Conventional wisdom would have an industry with few competitors and commodity products to be rather dull, but 2008 was anything but dull for the major players in computing hardware.
We’ve seen big names toppled, others fall from grace, and some reborn as others wither or stumble. Even in sectors with just two competitors, competition remains fierce and brutal, with no room for complacency.
As a result, there’s no room for error. Even as these guys make increasingly complex parts, they have less time in which to do it. That’s offset by the fact these companies have growing development teams, which helps, but still puts them under the gun.
This year, the industry found itself at the mercy of the economy, and next year is looking very painful for everyone. It’s not a matter of if, but how bad it will be.
One of the biggest shifts all year was the crossover to mobility, leaving desktop PCs in the dust. Over the years, market research firms like IDC and Gartner have predicted that eventually, laptop sales would surpass desktop sales. Desktop sales had been trailing off while laptop sales grew, as laptops become more and more powerful, to the point of being as capable as a desktop for most tasks.

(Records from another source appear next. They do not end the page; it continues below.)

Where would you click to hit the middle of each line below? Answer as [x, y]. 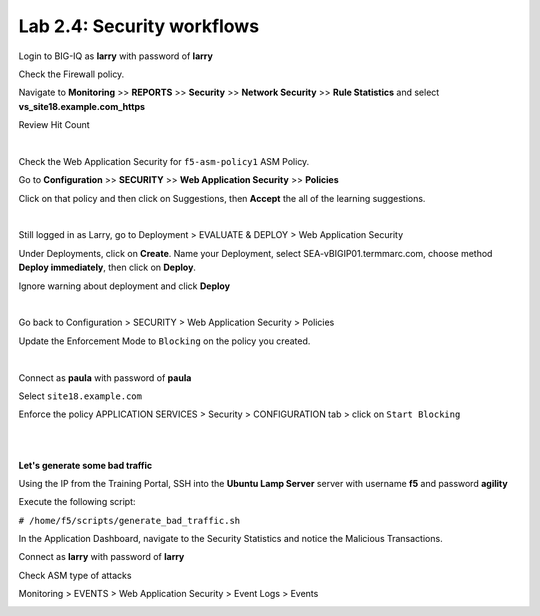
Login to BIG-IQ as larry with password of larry [116, 56]
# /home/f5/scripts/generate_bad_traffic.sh [129, 520]
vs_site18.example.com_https [81, 106]
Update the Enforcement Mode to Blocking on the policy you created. [164, 341]
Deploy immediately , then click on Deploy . [107, 267]
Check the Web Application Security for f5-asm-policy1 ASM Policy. [164, 161]
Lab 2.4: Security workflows [139, 26]
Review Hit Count [54, 125]
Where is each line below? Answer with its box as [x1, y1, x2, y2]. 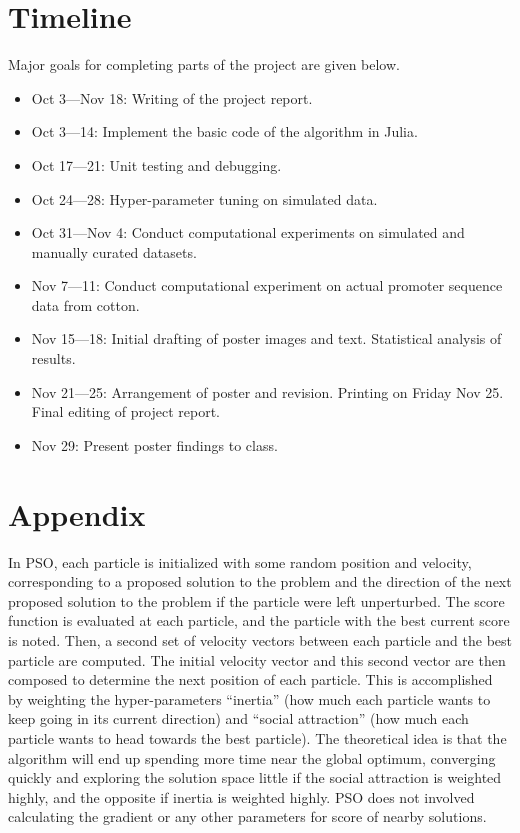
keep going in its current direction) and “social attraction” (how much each [8, 708, 469, 729]
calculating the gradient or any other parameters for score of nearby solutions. [8, 806, 487, 827]
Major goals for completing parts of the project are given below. [8, 54, 400, 75]
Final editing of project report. [31, 401, 220, 422]
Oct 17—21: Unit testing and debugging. [31, 154, 282, 175]
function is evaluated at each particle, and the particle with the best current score [8, 610, 510, 631]
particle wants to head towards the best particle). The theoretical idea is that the [8, 727, 507, 748]
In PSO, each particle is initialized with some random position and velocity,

In recent years, that crossover point has steadily moved down, from 2012 to 2011 to 2010 and 2009. Well, it happened this year. In mid-2008, mobile computer sales surpassed desktop sales for the first time, and mobile computers are about the only bright spot for everyone involved, as desktop sales are flat.
It’s also good because laptops are higher margin products, and everyone in the supply chain desperately needs profit right now. The one potential spoiler is netbooks, which could in theory eat into the notebook market, which in turn means eating into profits.
And yet, the high end thrives. When Intel began shipping the Core i7 processor, a.k.a. Nehalem, high-end PC desktop vendor Falcon Northwest had its busiest day in ages thanks to pent up demand, and it sells PCs that start at $2,500 and peak at $8,000. So for some folks, it’s “Recession? What recession?” Lucky them.
The rise of the netbook
Plenty of folks tried to launch ultra mobile PCs, and without exception, they have been failures. The problem was always the same: the computers were crippled and fairly useless. People simply were not prepared to sacrifice a decent user experience on a crippled computer.
Thanks to the advent of Intel’s Atom processor, a low power x86 derivative, netbooks finally got a processor they needed in order to offer decent performance. Atom became so popular that Intel (NASDAQ: INTC) couldn’t make them fast enough.
The result? Netbooks is taking off like a shot. IDC had previously projected netbooks to reach nine million units by 2012. Now it’s saying we’ll hit 11 million units this year and reach 41 million by 2012. Last year, just 500,000 netbooks were sold.
While this is great news for the vendors selling them – Asus in particular, as it is finally a player mentioned in the same breath as HP (NYSE: HPQ) and Acer, thanks to its popular Eee-PC – it’s also bad news because netbooks are less profitable. A million Atom chips sold doesn’t turn as big a profit for Intel as a million Centrino chips. The constant fear is that they will erode both desktop and notebook sales.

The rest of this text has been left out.